• Task to complete: For every entry below, retype it exactly as it reads.

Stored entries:
-------
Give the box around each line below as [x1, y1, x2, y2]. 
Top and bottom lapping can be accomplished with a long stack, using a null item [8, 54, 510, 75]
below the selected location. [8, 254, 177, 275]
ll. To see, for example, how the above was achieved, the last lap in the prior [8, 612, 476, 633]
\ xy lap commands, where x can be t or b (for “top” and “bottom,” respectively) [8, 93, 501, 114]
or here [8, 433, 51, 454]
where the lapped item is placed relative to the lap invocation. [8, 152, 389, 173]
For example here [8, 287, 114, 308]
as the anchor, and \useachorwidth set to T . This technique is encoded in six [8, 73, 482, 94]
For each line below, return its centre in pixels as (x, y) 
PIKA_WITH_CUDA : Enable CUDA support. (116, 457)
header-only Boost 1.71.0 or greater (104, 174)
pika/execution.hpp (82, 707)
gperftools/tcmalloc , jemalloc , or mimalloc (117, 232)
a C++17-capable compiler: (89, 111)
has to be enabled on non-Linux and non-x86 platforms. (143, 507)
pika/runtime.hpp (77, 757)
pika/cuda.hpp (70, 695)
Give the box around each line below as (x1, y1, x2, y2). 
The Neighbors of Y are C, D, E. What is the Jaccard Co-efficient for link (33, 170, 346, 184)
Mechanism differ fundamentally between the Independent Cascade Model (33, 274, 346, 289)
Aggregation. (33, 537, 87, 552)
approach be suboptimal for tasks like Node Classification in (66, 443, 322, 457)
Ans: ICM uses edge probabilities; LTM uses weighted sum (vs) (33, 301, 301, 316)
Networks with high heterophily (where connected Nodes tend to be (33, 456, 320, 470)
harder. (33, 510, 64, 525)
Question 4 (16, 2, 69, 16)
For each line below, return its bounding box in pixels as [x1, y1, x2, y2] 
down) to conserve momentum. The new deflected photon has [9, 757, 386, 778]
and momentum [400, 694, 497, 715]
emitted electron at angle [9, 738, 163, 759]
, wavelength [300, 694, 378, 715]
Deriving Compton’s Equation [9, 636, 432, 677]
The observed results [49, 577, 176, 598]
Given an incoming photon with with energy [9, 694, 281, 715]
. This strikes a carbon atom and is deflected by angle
-------
• Solution:
Give the box around each line below as [x1, y1, x2, y2]. 
Top and bottom lapping can be accomplished with a long stack, using a null item [8, 54, 510, 75]
below the selected location. [8, 254, 177, 275]
ll. To see, for example, how the above was achieved, the last lap in the prior [8, 612, 476, 633]
\ xy lap commands, where x can be t or b (for “top” and “bottom,” respectively) [8, 93, 501, 114]
or here [8, 433, 51, 454]
where the lapped item is placed relative to the lap invocation. [8, 152, 389, 173]
For example here [8, 287, 114, 308]
as the anchor, and \useachorwidth set to T . This technique is encoded in six [8, 73, 482, 94]
For each line below, return its centre in pixels as (x, y) 
PIKA_WITH_CUDA : Enable CUDA support. (116, 457)
header-only Boost 1.71.0 or greater (104, 174)
pika/execution.hpp (82, 707)
gperftools/tcmalloc , jemalloc , or mimalloc (117, 232)
a C++17-capable compiler: (89, 111)
has to be enabled on non-Linux and non-x86 platforms. (143, 507)
pika/runtime.hpp (77, 757)
pika/cuda.hpp (70, 695)
Give the box around each line below as (x1, y1, x2, y2). 
The Neighbors of Y are C, D, E. What is the Jaccard Co-efficient for link (33, 170, 346, 184)
Mechanism differ fundamentally between the Independent Cascade Model (33, 274, 346, 289)
Aggregation. (33, 537, 87, 552)
approach be suboptimal for tasks like Node Classification in (66, 443, 322, 457)
Ans: ICM uses edge probabilities; LTM uses weighted sum (vs) (33, 301, 301, 316)
Networks with high heterophily (where connected Nodes tend to be (33, 456, 320, 470)
harder. (33, 510, 64, 525)
Question 4 (16, 2, 69, 16)
For each line below, return its bounding box in pixels as [x1, y1, x2, y2] 
down) to conserve momentum. The new deflected photon has [9, 757, 386, 778]
and momentum [400, 694, 497, 715]
emitted electron at angle [9, 738, 163, 759]
, wavelength [300, 694, 378, 715]
Deriving Compton’s Equation [9, 636, 432, 677]
The observed results [49, 577, 176, 598]
Given an incoming photon with with energy [9, 694, 281, 715]
. This strikes a carbon atom and is deflected by angle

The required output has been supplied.